Scala uses Java's String so the amount of possible improvements here is quite limited. But there are other data structures like ropes which provide better performance than String in some cases.
Depending on your expertise and effort, I would expect that you can get better results here or there. Normally, with an infinite amount of development time and money, you can improve, improve and improve your code in every language. (Think of bigger and bigger caches, specialised sorters, precomputed defaults and so on).
With a good understanding of both languages and some experience in performance questions of your field, I wouldn't expect much differences, but you could save some time by the more collection friendly scala approach, and the time, saved on normal development, could be spend in performance analysis and improvement.
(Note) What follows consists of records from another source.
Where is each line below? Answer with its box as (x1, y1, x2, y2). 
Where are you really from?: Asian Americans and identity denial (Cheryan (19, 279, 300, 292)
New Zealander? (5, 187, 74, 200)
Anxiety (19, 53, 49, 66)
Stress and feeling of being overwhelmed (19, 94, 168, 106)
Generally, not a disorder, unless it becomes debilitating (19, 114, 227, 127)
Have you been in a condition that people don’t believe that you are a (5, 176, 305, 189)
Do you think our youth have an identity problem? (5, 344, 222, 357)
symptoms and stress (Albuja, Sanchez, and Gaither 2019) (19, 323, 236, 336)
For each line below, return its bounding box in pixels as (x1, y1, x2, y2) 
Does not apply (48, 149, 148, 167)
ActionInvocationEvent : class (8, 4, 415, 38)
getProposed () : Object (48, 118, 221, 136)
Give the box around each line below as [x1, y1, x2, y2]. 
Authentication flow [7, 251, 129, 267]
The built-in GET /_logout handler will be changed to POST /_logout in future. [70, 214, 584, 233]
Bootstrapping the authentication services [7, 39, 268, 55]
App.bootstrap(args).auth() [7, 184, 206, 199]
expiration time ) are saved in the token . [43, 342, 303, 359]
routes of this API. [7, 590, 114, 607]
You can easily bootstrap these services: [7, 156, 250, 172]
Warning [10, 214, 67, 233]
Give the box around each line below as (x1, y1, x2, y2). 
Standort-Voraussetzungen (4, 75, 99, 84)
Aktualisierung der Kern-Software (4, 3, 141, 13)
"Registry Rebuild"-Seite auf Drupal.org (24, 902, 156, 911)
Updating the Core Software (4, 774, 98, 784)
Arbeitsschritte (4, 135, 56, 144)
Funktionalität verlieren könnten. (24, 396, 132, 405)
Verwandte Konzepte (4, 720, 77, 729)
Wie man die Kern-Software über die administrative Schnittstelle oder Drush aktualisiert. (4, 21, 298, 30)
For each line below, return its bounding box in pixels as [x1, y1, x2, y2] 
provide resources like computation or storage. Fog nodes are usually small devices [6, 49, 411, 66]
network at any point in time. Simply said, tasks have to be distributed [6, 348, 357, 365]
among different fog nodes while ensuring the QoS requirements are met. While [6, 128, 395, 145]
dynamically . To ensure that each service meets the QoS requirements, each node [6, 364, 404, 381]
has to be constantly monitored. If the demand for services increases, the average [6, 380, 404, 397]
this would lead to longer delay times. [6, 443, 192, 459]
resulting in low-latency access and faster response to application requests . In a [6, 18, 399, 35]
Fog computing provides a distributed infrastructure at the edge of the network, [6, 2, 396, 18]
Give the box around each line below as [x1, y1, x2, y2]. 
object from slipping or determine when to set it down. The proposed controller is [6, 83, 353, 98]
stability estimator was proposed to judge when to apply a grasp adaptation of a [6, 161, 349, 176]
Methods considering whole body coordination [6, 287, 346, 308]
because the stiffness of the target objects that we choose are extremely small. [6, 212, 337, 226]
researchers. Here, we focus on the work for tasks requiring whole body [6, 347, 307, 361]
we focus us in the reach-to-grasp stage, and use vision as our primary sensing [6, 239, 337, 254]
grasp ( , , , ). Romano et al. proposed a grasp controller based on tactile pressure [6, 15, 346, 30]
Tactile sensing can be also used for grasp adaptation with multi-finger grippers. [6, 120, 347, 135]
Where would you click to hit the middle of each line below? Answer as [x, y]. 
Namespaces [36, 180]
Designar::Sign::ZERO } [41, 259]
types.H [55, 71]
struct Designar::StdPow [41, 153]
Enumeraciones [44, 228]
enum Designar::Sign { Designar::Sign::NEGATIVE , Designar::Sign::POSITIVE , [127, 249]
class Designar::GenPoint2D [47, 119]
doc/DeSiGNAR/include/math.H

There is in principle not really a reason why Scala would be faster than Java for number crunching applications.
I would not choose Java or Scala or any other JVM language if I wanted to write a serious high-performance number crunching application.
From my own experience (and ofcourse this is only anecdotal evidence and definitely not proof that this is true in all cases) the JVM is not the best suited platform for heavy number crunching. If raw number crunching speed is important you would probably be better off with something that's more close to the "metal", for example C++, which allows you to for example use Intel SSE instructions and do other low-level optimizations, or use the GPU with CUDA if your algorithm is suitable for that.